How to Scrape YouTube Data: Step-by-Step Guide

YouTube
vytenis kaubre avatar

Vytenis Kaubrė

Last updated on

2025-04-02

6 min read

YouTube is one of the largest content-sharing platforms in the world, with more than 500 hours of content uploaded each minute. In November 2022, YouTube even secured the second position as the most visited website globally, with 74.8 billion monthly visits, according to Statista.

The sheer volume of public data and traffic on YouTube unlocks various research opportunities for businesses and individuals.

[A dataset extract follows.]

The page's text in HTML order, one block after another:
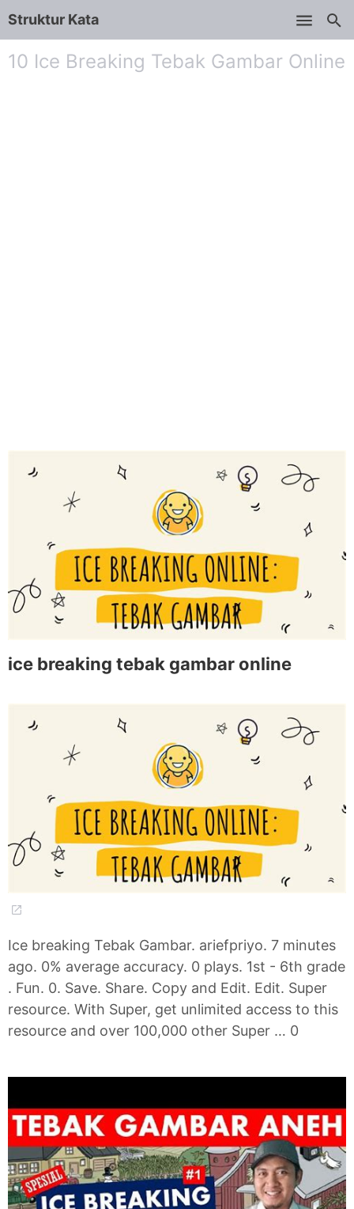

Web scraping, often supported by the use of a free proxy server or a premium proxy solution, is the go-to method for extracting data from publicly available YouTube pages, such as video details, comments, channel information, as well as search results.

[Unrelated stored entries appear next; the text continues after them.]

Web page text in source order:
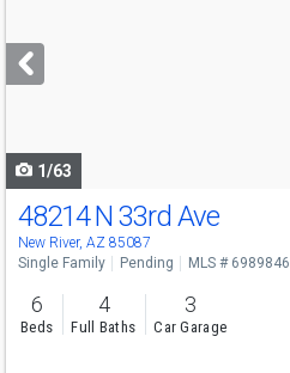
next
buttons
1/63
48214 N 33rd Ave
New River, AZ 85087
Single Family Pending MLS # 6989846
6
Beds
4
Full Baths
3
Car Garage
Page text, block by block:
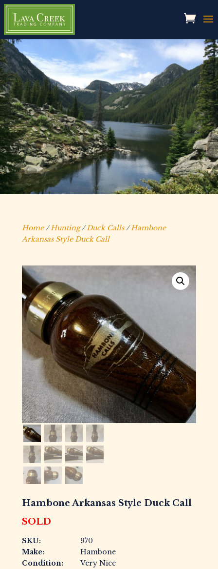
Home/Hunting/Duck Calls/Hambone
Arkansas Style Duck Call
Hambone Arkansas Style Duck Call
SOLD
SKU:
970
Make:
Hambone
Condition:
Very Nice
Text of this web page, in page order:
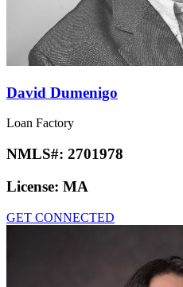
David Dumenigo
Loan Factory
NMLS#: 2701978
License: MA
GET CONNECTED
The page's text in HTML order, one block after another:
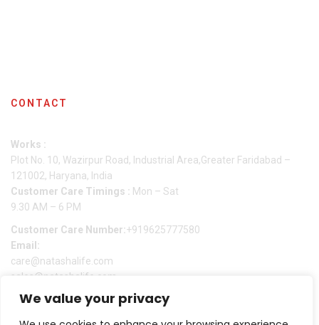
We value your privacy
CONTACT
Works :
Plot No. 10, Wazirpur Road, Industrial Area,Greater Faridabad –
121002, Haryana, India
Customer Care Timings : Mon – Sat
9.30 AM – 6 PM
Customer Care Number:+919625777580
Email:
care@natashalife.com
sales@natashalife.com
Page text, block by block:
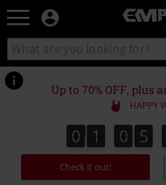
TV
Search
catalogue
Up to 70% OFF, plus
HAPPY
0
0 1
1 0
0 5
5
Check it out!

This guide will show you how to scrape YouTube videos by leveraging Python, the yt-dlp library, proxies, and Oxylabs' YouTube Scraper API. We also have this tutorial available in the video format:

What data can you scrape from YouTube?

YouTube hosts plenty of valuable information, including but not limited to:

🎬 Video title 📝 Video description
👁️ View count ⏱️ Video length
📜 Video transcript 🔗 Video link
🗂️ Video metadata 💬 Comments
📺 Channel name 🔢 Subscribers count
📖 Channel description 🧭 Channel link

1. Prepare the environment

First, install the latest version of Python, which you can download from the official Python website.

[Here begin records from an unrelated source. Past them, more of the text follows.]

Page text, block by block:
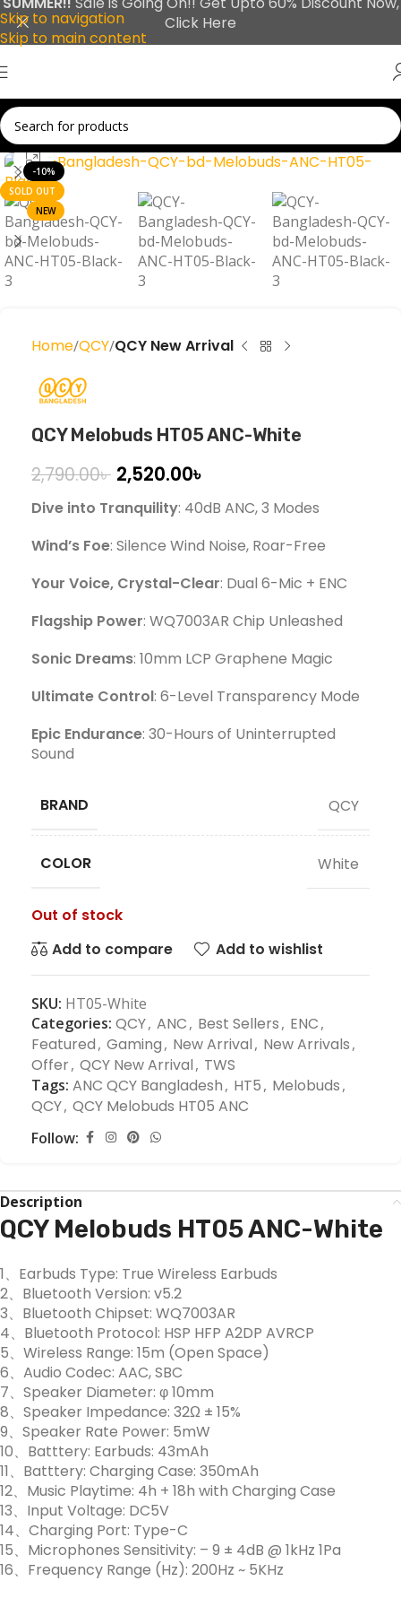
Skip to navigation
Skip to main content
-10%
SOLD OUT
NEW
Click to enlarge
Home QCY QCY New Arrival
QCY Melobuds HT05 ANC-White
2,790.00৳ 2,520.00৳
Dive into Tranquility: 40dB ANC, 3 Modes
Wind’s Foe: Silence Wind Noise, Roar-Free
Your Voice, Crystal-Clear: Dual 6-Mic + ENC
Flagship Power: WQ7003AR Chip Unleashed
Sonic Dreams: 10mm LCP Graphene Magic
Ultimate Control: 6-Level Transparency Mode
Epic Endurance: 30-Hours of Uninterrupted
Sound
BRAND QCY
COLOR White
Out of stock
Add to compare
Add to wishlist
SKU: HT05-White
Categories: QCY, ANC, Best Sellers, ENC,
Featured, Gaming, New Arrival, New Arrivals,
Offer, QCY New Arrival, TWS
Tags: ANC QCY Bangladesh, HT5, Melobuds,
QCY, QCY Melobuds HT05 ANC
Follow:
Description
QCY Melobuds HT05 ANC-White
1、Earbuds Type: True Wireless Earbuds
2、Bluetooth Version: v5.2
3、Bluetooth Chipset: WQ7003AR
4、Bluetooth Protocol: HSP HFP A2DP AVRCP
5、Wireless Range: 15m (Open Space)
6、Audio Codec: AAC, SBC
7、Speaker Diameter: φ 10mm
8、Speaker Impedance: 32Ω ± 15%
9、Speaker Rate Power: 5mW
10、Batttery: Earbuds: 43mAh
11、Batttery: Charging Case: 350mAh
12、Music Playtime: 4h + 18h with Charging Case
13、Input Voltage: DC5V
14、Charging Port: Type-C
15、Microphones Sensitivity: – 9 ± 4dB @ 1kHz 1Pa
16、Frequency Range (Hz): 200Hz ~ 5KHz
Click Here

1.1 Install the dependencies

Next, run the following command in your terminal to install the necessary modules:

pip install yt-dlp requests

1.2 Obtain Youtube Scraper API credentials

To use the Oxylabs’ YouTube Scraper API, you’ll need an Oxylabs account. Head to the Oxylabs dashboard and sign up to create a new account. Once you create your account, you’ll get a one-week free trial together with your user credentials. You’ll later need these credentials to extract video transcripts, channel information, subscriber count, and search results.

Get a free trial

Claim a free 7-day trial to test Web Scraper API.

  • 5K requests
  • No credit card required

2. Download YouTube videos

Please note that all information provided herein is for informational purposes only and does not grant you any rights with regard to the described data, videos, or images, which may be protected by copyright, intellectual property, or other rights. Before engaging in scraping activities, you should consult your legal advisors and carefully read the particular website's terms of service or receive a scraping license.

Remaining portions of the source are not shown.